Task brief: Exact copies of the lines below, from the one with "vislog.VisLog.disabled (38, 171, 96, 177)" up to and including the one with "pixels as [x, y]", are what this calls for; leave out pictures.

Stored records
☆ ☆ ☆ ☆

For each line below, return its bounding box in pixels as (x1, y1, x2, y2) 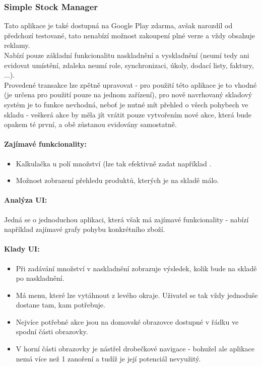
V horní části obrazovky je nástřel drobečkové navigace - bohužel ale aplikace (16, 343, 254, 354)
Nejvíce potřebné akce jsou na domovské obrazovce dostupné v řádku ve (16, 316, 239, 327)
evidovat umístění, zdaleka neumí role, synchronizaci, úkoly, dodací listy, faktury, (4, 59, 254, 70)
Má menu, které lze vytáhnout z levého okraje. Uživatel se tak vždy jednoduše (16, 289, 258, 300)
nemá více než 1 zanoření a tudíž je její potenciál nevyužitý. (16, 353, 201, 363)
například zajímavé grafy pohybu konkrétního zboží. (4, 224, 165, 234)
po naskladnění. (16, 273, 64, 283)
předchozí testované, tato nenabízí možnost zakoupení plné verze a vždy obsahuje (4, 30, 255, 40)
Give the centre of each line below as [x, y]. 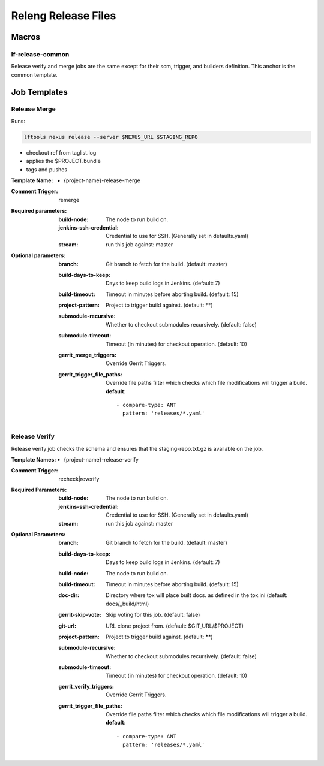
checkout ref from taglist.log [61, 152]
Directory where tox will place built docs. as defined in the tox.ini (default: [197, 595]
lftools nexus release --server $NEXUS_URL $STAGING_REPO [111, 137]
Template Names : [34, 459]
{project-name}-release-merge [102, 180]
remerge [69, 200]
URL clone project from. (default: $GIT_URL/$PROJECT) [175, 626]
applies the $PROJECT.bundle [64, 161]
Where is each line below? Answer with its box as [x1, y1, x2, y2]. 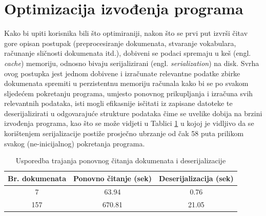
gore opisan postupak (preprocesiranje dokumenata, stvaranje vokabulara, [4, 37, 236, 48]
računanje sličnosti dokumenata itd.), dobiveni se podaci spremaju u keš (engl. [4, 48, 251, 58]
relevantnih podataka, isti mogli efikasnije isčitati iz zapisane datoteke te [4, 98, 233, 109]
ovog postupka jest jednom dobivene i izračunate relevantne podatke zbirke [4, 68, 240, 78]
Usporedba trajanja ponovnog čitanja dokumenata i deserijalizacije [15, 155, 226, 166]
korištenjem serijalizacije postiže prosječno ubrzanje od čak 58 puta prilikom [4, 128, 244, 139]
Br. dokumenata [8, 172, 67, 183]
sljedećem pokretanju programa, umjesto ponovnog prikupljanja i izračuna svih [4, 88, 253, 98]
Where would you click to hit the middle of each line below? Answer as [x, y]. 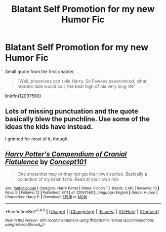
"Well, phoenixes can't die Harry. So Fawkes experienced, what [82, 81]
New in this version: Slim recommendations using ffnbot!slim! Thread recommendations [80, 221]
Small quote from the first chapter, [40, 71]
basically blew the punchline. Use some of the [77, 119]
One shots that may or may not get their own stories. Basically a [82, 174]
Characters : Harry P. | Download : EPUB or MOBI [46, 197]
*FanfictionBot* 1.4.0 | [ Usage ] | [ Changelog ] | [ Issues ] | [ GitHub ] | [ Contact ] [82, 211]
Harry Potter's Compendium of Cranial [66, 154]
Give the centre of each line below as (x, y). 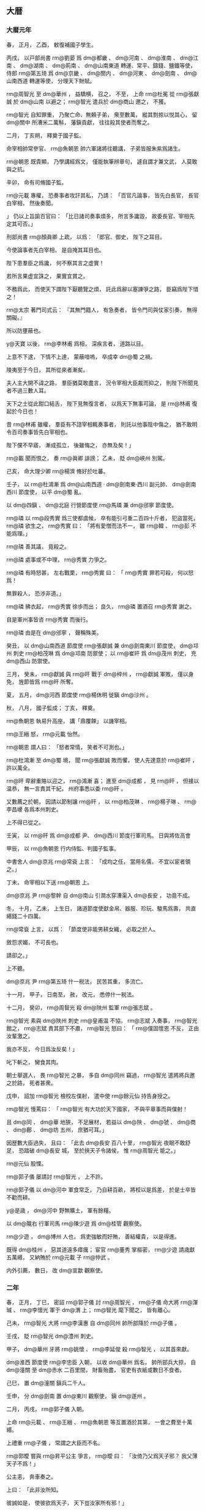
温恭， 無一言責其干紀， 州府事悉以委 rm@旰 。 (66, 788)
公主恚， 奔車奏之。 (31, 1477)
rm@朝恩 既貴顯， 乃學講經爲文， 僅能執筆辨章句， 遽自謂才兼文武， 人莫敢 (102, 161)
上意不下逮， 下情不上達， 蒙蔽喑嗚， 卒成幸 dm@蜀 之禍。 (81, 357)
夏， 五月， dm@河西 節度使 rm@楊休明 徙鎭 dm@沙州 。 (79, 695)
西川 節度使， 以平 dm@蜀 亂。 (46, 492)
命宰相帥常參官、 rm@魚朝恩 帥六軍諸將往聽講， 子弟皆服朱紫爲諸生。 (95, 148)
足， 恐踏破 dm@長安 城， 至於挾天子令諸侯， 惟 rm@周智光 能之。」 (93, 1150)
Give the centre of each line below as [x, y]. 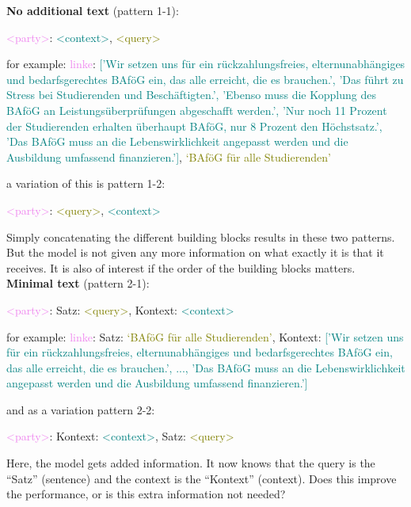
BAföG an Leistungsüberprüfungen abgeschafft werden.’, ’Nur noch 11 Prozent [197, 110]
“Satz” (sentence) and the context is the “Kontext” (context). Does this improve [202, 478]
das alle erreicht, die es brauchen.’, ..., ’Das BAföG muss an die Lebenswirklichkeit [206, 367]
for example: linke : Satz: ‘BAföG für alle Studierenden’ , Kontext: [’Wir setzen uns [205, 336]
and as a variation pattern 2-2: [81, 409]
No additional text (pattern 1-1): [93, 10]
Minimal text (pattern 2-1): [78, 283]
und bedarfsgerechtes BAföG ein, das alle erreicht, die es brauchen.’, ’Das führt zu [205, 79]
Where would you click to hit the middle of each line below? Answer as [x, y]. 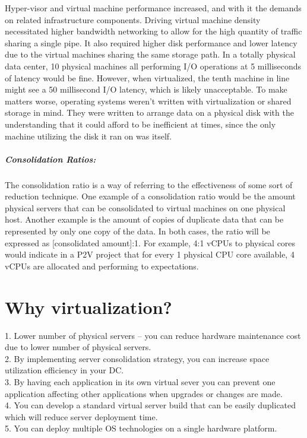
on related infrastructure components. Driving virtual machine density [133, 19]
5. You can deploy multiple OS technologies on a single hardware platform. [141, 428]
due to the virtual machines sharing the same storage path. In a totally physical [150, 54]
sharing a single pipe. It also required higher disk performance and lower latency [151, 42]
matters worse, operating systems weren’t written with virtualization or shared [148, 101]
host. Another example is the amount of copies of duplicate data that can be [144, 219]
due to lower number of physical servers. [78, 347]
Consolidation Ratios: [50, 159]
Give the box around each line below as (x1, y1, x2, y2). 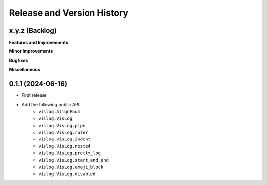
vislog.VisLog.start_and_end (38, 157, 109, 163)
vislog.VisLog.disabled (38, 171, 96, 177)
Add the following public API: (21, 101, 81, 107)
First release (21, 92, 47, 98)
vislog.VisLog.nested (38, 143, 91, 149)
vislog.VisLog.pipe (38, 123, 86, 128)
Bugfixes (9, 57, 28, 63)
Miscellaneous (9, 67, 41, 73)
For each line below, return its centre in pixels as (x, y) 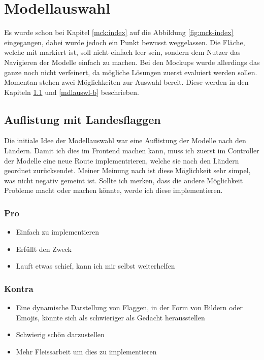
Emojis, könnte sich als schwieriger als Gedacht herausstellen (110, 317)
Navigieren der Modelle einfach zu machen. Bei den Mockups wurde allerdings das (132, 62)
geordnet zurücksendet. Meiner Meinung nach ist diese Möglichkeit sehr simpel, (127, 170)
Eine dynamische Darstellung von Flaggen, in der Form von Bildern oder (129, 307)
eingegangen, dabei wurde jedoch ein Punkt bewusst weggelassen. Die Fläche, (125, 42)
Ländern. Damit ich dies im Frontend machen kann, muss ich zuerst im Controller (132, 151)
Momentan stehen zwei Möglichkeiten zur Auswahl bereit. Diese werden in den (126, 82)
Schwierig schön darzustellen (60, 334)
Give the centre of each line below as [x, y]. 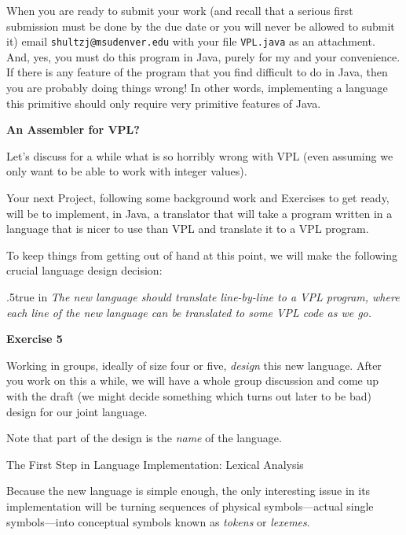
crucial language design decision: [84, 270]
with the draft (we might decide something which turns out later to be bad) [189, 395]
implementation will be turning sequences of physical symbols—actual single [190, 505]
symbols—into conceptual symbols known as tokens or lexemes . [158, 521]
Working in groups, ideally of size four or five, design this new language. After [194, 365]
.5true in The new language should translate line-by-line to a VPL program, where [203, 296]
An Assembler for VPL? [73, 129]
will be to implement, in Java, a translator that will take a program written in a [199, 213]
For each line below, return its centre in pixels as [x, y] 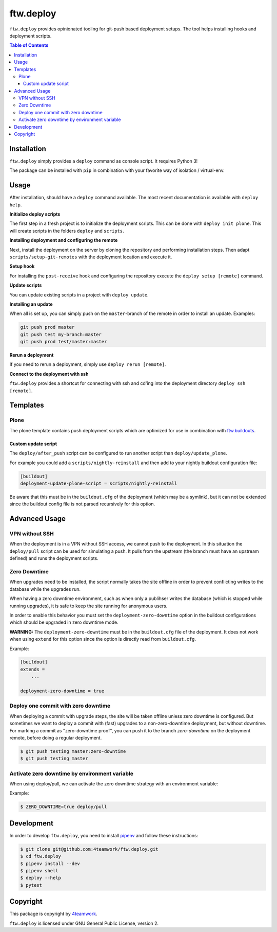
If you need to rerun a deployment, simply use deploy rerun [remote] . [88, 364]
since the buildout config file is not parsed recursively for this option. [82, 504]
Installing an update [31, 304]
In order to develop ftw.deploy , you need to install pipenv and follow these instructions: [104, 835]
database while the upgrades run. [45, 589]
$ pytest [31, 885]
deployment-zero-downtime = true [62, 691]
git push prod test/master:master [64, 342]
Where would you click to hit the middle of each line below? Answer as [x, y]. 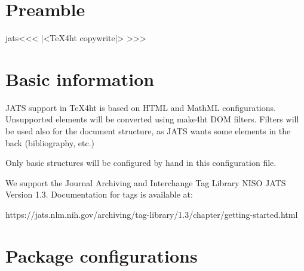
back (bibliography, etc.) [50, 142]
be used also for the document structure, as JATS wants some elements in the [148, 131]
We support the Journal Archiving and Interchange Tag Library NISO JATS [146, 182]
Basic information [80, 78]
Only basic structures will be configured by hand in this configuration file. [141, 163]
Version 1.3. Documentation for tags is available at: [99, 194]
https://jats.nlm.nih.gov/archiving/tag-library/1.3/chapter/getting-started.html [152, 214]
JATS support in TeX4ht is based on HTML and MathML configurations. [141, 107]
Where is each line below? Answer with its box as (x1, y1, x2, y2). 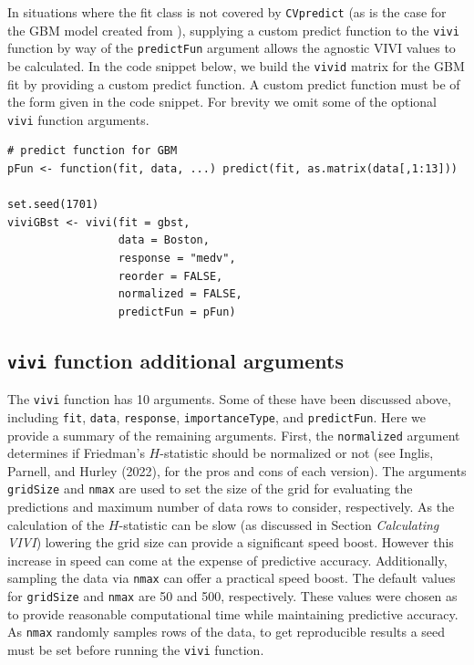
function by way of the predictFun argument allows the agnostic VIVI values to (7, 38, 456, 57)
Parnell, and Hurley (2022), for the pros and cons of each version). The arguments (7, 461, 467, 480)
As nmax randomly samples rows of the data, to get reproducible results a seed (7, 622, 446, 641)
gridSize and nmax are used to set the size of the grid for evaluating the (7, 479, 413, 498)
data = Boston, (118, 234, 210, 247)
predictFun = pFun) (118, 305, 236, 318)
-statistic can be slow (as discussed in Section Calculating (118, 514, 439, 534)
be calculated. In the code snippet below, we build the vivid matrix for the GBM (7, 56, 465, 75)
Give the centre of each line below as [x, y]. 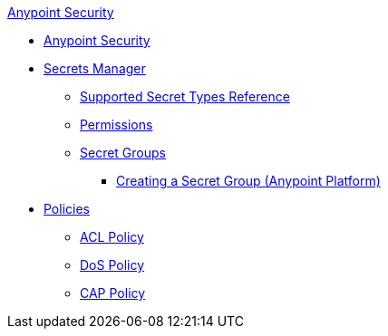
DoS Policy [112, 265]
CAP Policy [113, 293]
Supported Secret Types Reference [185, 96]
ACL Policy [112, 237]
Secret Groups [123, 153]
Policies [67, 209]
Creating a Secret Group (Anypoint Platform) [248, 181]
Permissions [116, 125]
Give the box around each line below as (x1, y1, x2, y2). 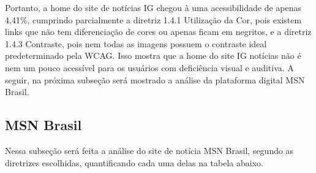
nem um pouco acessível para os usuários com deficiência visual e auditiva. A (5, 61, 294, 74)
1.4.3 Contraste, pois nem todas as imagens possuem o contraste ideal (5, 37, 267, 50)
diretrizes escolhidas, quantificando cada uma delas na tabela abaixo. (5, 156, 263, 169)
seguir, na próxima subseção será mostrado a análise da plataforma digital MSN (5, 73, 305, 86)
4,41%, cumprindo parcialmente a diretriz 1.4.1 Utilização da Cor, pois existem (5, 13, 302, 26)
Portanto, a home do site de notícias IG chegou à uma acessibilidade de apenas (5, 1, 302, 13)
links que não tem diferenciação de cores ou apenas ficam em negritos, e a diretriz (5, 25, 312, 38)
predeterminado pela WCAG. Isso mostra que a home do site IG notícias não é (5, 49, 301, 62)
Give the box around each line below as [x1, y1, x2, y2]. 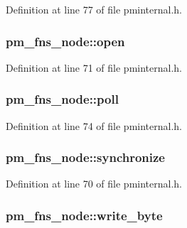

☆ ☆ ☆ ☆

Solution for this problem:
vislog.VisLog.disabled (38, 171, 96, 177)
Add the following public API: (21, 101, 81, 107)
First release (21, 92, 47, 98)
vislog.VisLog.nested (38, 143, 91, 149)
vislog.VisLog.pipe (38, 123, 86, 128)
Bugfixes (9, 57, 28, 63)
Miscellaneous (9, 67, 41, 73)
For each line below, return its centre in pixels as (x, y) 
Emojis, könnte sich als schwieriger als Gedacht herausstellen (110, 317)
Navigieren der Modelle einfach zu machen. Bei den Mockups wurde allerdings das (132, 62)
geordnet zurücksendet. Meiner Meinung nach ist diese Möglichkeit sehr simpel, (127, 170)
Eine dynamische Darstellung von Flaggen, in der Form von Bildern oder (129, 307)
eingegangen, dabei wurde jedoch ein Punkt bewusst weggelassen. Die Fläche, (125, 42)
Ländern. Damit ich dies im Frontend machen kann, muss ich zuerst im Controller (132, 151)
Momentan stehen zwei Möglichkeiten zur Auswahl bereit. Diese werden in den (126, 82)
Schwierig schön darzustellen (60, 334)
Give the centre of each line below as [x, y]. 
crucial language design decision: [84, 270]
with the draft (we might decide something which turns out later to be bad) [189, 395]
implementation will be turning sequences of physical symbols—actual single [190, 505]
symbols—into conceptual symbols known as tokens or lexemes . [158, 521]
Working in groups, ideally of size four or five, design this new language. After [194, 365]
.5true in The new language should translate line-by-line to a VPL program, where [203, 296]
An Assembler for VPL? [73, 129]
will be to implement, in Java, a translator that will take a program written in a [199, 213]
For each line below, return its centre in pixels as [x, y] 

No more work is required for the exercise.